AIM OF THE TASK
Restate the whole of the data verbatim, omitting nothing.

↓

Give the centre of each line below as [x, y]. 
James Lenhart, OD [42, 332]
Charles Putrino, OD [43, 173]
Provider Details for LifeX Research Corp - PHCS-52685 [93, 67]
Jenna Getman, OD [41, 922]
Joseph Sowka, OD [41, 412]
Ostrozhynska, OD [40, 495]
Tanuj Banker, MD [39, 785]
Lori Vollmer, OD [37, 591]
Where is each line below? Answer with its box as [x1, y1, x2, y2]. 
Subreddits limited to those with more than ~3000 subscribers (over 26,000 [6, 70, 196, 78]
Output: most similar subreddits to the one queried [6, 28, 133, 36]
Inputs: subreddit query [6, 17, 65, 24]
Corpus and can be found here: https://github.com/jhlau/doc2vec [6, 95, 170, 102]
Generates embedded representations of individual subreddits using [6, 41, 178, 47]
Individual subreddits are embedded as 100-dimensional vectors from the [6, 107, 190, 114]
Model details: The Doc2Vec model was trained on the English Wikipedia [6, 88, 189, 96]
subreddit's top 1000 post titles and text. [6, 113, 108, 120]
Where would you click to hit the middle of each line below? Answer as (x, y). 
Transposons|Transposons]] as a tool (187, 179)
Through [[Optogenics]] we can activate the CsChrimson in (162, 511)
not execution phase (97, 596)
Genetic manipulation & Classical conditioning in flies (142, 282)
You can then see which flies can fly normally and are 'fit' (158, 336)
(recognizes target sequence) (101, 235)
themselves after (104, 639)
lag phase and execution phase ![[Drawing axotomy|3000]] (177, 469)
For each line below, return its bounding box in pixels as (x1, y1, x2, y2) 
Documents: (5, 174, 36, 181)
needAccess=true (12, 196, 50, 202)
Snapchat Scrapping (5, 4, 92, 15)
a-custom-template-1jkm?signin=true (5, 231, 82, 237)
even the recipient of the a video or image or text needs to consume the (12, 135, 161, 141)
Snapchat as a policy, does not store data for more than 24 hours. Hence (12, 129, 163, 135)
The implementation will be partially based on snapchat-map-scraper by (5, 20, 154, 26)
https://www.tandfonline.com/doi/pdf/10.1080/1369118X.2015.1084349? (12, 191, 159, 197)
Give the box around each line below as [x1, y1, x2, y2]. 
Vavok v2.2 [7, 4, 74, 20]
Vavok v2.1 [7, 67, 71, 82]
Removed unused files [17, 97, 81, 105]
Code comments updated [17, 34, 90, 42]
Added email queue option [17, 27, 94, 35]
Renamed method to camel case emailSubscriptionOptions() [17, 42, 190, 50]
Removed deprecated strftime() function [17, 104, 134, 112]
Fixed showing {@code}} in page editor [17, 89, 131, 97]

↑

COMPLETED EXERCISE
Give the centre of each line below as [x, y]. 
James Lenhart, OD [42, 332]
Charles Putrino, OD [43, 173]
Provider Details for LifeX Research Corp - PHCS-52685 [93, 67]
Jenna Getman, OD [41, 922]
Joseph Sowka, OD [41, 412]
Ostrozhynska, OD [40, 495]
Tanuj Banker, MD [39, 785]
Lori Vollmer, OD [37, 591]
Where is each line below? Answer with its box as [x1, y1, x2, y2]. 
Subreddits limited to those with more than ~3000 subscribers (over 26,000 [6, 70, 196, 78]
Output: most similar subreddits to the one queried [6, 28, 133, 36]
Inputs: subreddit query [6, 17, 65, 24]
Corpus and can be found here: https://github.com/jhlau/doc2vec [6, 95, 170, 102]
Generates embedded representations of individual subreddits using [6, 41, 178, 47]
Individual subreddits are embedded as 100-dimensional vectors from the [6, 107, 190, 114]
Model details: The Doc2Vec model was trained on the English Wikipedia [6, 88, 189, 96]
subreddit's top 1000 post titles and text. [6, 113, 108, 120]
Where would you click to hit the middle of each line below? Answer as (x, y). 
Transposons|Transposons]] as a tool (187, 179)
Through [[Optogenics]] we can activate the CsChrimson in (162, 511)
not execution phase (97, 596)
Genetic manipulation & Classical conditioning in flies (142, 282)
You can then see which flies can fly normally and are 'fit' (158, 336)
(recognizes target sequence) (101, 235)
themselves after (104, 639)
lag phase and execution phase ![[Drawing axotomy|3000]] (177, 469)
For each line below, return its bounding box in pixels as (x1, y1, x2, y2) 
Documents: (5, 174, 36, 181)
needAccess=true (12, 196, 50, 202)
Snapchat Scrapping (5, 4, 92, 15)
a-custom-template-1jkm?signin=true (5, 231, 82, 237)
even the recipient of the a video or image or text needs to consume the (12, 135, 161, 141)
Snapchat as a policy, does not store data for more than 24 hours. Hence (12, 129, 163, 135)
The implementation will be partially based on snapchat-map-scraper by (5, 20, 154, 26)
https://www.tandfonline.com/doi/pdf/10.1080/1369118X.2015.1084349? (12, 191, 159, 197)
Give the box around each line below as [x1, y1, x2, y2]. 
Vavok v2.2 [7, 4, 74, 20]
Vavok v2.1 [7, 67, 71, 82]
Removed unused files [17, 97, 81, 105]
Code comments updated [17, 34, 90, 42]
Added email queue option [17, 27, 94, 35]
Renamed method to camel case emailSubscriptionOptions() [17, 42, 190, 50]
Removed deprecated strftime() function [17, 104, 134, 112]
Fixed showing {@code}} in page editor [17, 89, 131, 97]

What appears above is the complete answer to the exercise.